DCNv3 is built on DCNv2 with the following additional features:

1. Sharing weights among convolutional neurons In DCNv2, different neurons have independent linear projections, making computation and memory linear with respect to the number of sampling points — limiting efficiency when scaling the model. To address this, the original convolution weights are divided into depth-wise and point-wise parts. The depth-wise component is governed by the original location-aware modulation scalar, while the point-wise component utilises shared projection weights across all sampling points.

2. Multi-group mechanism The spatial aggregation process is divided into \(G\) groups, where each group has its own modulation scalar and sampling offset, giving different spatial aggregation patterns on the same convolution layer. This is analogous to multi-head attention in transformers, where different heads attend to different aspects of the input.

3. Normalising modulation scalars along sampling points In DCNv2, modulation scalars are element-wise normalised using a sigmoid activation function, where each modulation scalar varies between 0 and 1. The sum of normalised modulation scalars varies from 0 to K, making training unstable at scale.
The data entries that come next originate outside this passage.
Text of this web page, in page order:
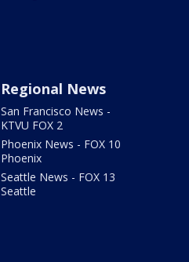
Regional News
San Francisco News -
KTVU FOX 2
Phoenix News - FOX 10
Phoenix
Seattle News - FOX 13
Seattle
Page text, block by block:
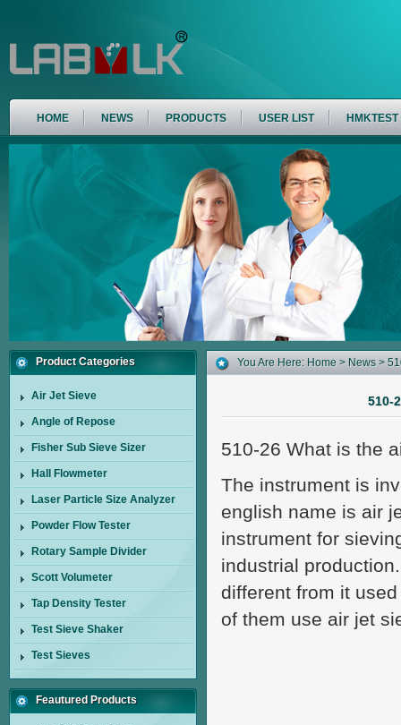
HOME NEWS PRODUCTS USER LIST HMKTEST
Product Categories
Air Jet Sieve
Angle of Repose
Fisher Sub Sieve Sizer
Hall Flowmeter
Laser Particle Size Analyzer
Powder Flow Tester
Rotary Sample Divider
Scott Volumeter
Tap Density Tester
Test Sieve Shaker
Test Sieves
Feautured Products
You Are Here: Home > News >
510-
510-26 What is the
The instrument is
english name is air
instrument for
industrial
different from it
of them use air jet

To remedy this, the sigmoid function is replaced with a softmax function, constraining the sum of all modulation scalars to 1, making the training process more stable.

With these modifications, the DCNv3 operator can be expressed as:

\[y(p_0) = \sum_{g=1}^{G} \sum_{k=1}^{K} w_g \, m_{gk} \, x_g(p_0 + p_k + \Delta p_{gk})\]

Basic Block of InternImage

The design of the basic block of InternImage is closer to ViTs, incorporating advanced components such as Layer Normalisation (LN), Multi-Layer Perceptron (MLP), and GELU activation. As shown in Figure 6, the key difference from a standard transformer block is that the MHSA module is replaced with the DCNv3 operator, which predicts sampling offsets and modulation scalars based on the given input \(X\).

Figure 6: InternImage architecture with an illustration of the basic block using the DCNv3 operator. MHSA is replaced by DCNv3, which dynamically predicts sampling offsets and modulation scalars from the input. Source: [1]

InternImage utilises such basic blocks to create a robust feature extraction backbone for downstream tasks such as object detection, classification, and segmentation.

Results

InternImage ranks 2nd in semantic segmentation on ADE20K and in object detection on the COCO validation leaderboard on Papers with Code, beating their ViT counterparts on classification, object detection, and semantic segmentation tasks. As shown in Figures 7 and 8, InternImage consistently achieves competitive results across multiple benchmarks, demonstrating that well-designed CNN architectures can rival or surpass transformer-based models at scale.

Figure 7: InternImage performance comparison on image classification and object detection benchmarks against ViT-based and CNN-based baselines. InternImage achieves competitive results with significantly fewer inductive biases. Source: [1]

Figure 8: InternImage performance on semantic segmentation benchmarks (ADE20K). The model achieves state-of-the-art results, rivalling and in some cases surpassing ViT-based counterparts. Source: [1]

Conclusion

InternImage marks the beginning of CNN-based foundation models for computer vision tasks that share similar properties with transformer design. As demonstrated across Figures 6–8, when trained with a massive dataset, the model can obtain comparable or even better results on visual recognition tasks than ViT-based architectures — pointing to a future where CNNs could take the lead when carefully designed and trained with massive datasets. Nonetheless, these large CNN-based models are still in an early stage with significant room for improvement, and InternImage could be a good starting point for further CNN-based large vision model development.

References

Wang, Wenhai, et al. “InternImage: Exploring Large-Scale Vision Foundation Models with Deformable Convolutions.” Proceedings of the IEEE/CVF Conference on Computer Vision and Pattern Recognition. 2023.
Zhu, Xizhou, et al. “Deformable ConvNets v2: More Deformable, Better Results.” Proceedings of the IEEE/CVF Conference on Computer Vision and Pattern Recognition. 2019.
Dosovitskiy, Alexey. “An Image is Worth 16x16 Words: Transformers for Image Recognition at Scale.” arXiv preprint arXiv:2010.11929 (2020).